WORK REQUIRED: Please quote exactly the lines below from the line containing "Where is each" to the line containing "[plot_labeled:qmc] , eran", both lines included, and nothing else.

WORKING DATA:
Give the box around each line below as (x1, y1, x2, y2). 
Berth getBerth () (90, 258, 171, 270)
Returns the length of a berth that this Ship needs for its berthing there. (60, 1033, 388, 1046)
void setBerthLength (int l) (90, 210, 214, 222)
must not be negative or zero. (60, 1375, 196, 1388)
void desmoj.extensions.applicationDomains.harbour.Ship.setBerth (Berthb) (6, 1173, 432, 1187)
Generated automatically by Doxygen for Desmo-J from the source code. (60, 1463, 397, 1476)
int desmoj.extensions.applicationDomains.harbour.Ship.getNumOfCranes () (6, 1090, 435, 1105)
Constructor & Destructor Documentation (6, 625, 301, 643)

--

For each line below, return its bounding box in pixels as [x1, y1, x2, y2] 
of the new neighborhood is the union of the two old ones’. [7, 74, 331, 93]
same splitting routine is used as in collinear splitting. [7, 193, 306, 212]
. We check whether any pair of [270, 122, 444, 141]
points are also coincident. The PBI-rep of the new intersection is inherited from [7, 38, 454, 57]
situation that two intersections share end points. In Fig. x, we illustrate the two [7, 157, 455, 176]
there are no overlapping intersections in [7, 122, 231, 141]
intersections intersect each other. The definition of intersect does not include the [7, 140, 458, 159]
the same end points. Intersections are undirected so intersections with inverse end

---

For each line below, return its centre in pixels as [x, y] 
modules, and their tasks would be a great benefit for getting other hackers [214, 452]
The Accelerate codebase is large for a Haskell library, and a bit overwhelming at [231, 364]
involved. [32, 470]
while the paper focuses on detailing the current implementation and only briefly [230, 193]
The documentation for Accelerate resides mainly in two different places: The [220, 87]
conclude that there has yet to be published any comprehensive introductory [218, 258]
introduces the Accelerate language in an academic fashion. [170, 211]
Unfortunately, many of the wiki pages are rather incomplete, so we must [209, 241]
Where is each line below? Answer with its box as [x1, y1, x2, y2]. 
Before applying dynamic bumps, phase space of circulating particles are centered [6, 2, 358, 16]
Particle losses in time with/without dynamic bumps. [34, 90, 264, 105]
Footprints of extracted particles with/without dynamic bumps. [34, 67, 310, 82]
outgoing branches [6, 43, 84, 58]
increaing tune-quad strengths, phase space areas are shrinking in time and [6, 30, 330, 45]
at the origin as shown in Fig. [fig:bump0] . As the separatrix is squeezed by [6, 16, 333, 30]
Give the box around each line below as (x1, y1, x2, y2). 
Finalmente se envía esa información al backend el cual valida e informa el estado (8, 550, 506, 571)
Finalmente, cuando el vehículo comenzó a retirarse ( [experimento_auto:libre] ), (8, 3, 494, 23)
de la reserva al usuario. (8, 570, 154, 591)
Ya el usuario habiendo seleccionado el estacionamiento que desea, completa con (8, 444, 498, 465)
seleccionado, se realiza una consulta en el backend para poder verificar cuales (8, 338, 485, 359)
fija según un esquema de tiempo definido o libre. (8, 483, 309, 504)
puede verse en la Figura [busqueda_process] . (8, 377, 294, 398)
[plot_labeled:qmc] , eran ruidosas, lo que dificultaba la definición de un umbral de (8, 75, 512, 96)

YOUR SOLUTION:
Where is each line below? Answer with its box as [x1, y1, x2, y2]. 
Before applying dynamic bumps, phase space of circulating particles are centered [6, 2, 358, 16]
Particle losses in time with/without dynamic bumps. [34, 90, 264, 105]
Footprints of extracted particles with/without dynamic bumps. [34, 67, 310, 82]
outgoing branches [6, 43, 84, 58]
increaing tune-quad strengths, phase space areas are shrinking in time and [6, 30, 330, 45]
at the origin as shown in Fig. [fig:bump0] . As the separatrix is squeezed by [6, 16, 333, 30]
Give the box around each line below as (x1, y1, x2, y2). 
Finalmente se envía esa información al backend el cual valida e informa el estado (8, 550, 506, 571)
Finalmente, cuando el vehículo comenzó a retirarse ( [experimento_auto:libre] ), (8, 3, 494, 23)
de la reserva al usuario. (8, 570, 154, 591)
Ya el usuario habiendo seleccionado el estacionamiento que desea, completa con (8, 444, 498, 465)
seleccionado, se realiza una consulta en el backend para poder verificar cuales (8, 338, 485, 359)
fija según un esquema de tiempo definido o libre. (8, 483, 309, 504)
puede verse en la Figura [busqueda_process] . (8, 377, 294, 398)
[plot_labeled:qmc] , eran ruidosas, lo que dificultaba la definición de un umbral de (8, 75, 512, 96)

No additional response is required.